▸ **TASK REQUIREMENTS**
Take the line that contains "Definition at line 95" in the data below and each line after it, through the last, and repeat them unchanged.

□ □ □ □ □

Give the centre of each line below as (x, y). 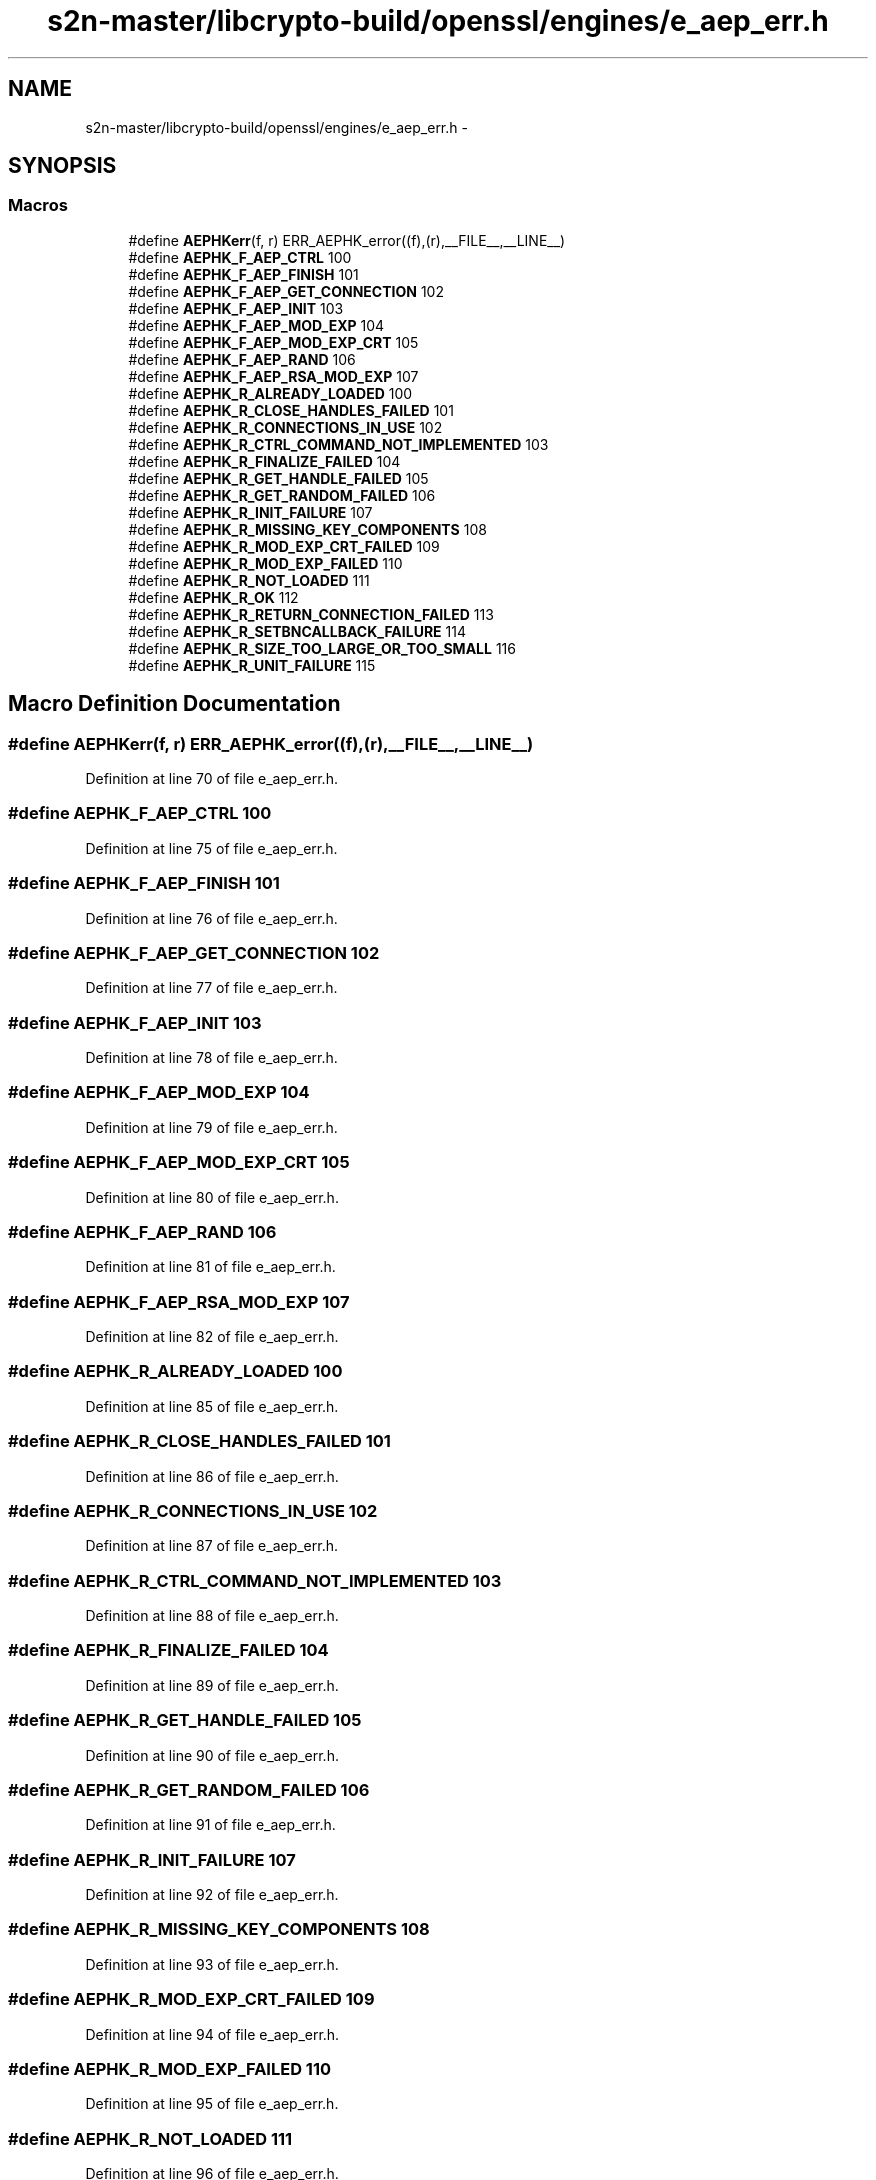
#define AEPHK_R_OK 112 (213, 597)
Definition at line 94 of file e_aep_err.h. (212, 2034)
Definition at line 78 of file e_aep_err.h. (211, 1058)
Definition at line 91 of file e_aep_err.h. (210, 1825)
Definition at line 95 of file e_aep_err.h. (212, 2104)
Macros (38, 205)
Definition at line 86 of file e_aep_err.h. (212, 1476)
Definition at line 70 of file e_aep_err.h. (211, 779)

□ □ □ □ □

▸ **SOLUTION**
Definition at line 95 of file e_aep_err.h. (212, 2104)
Macros (38, 205)
Definition at line 86 of file e_aep_err.h. (212, 1476)
Definition at line 70 of file e_aep_err.h. (211, 779)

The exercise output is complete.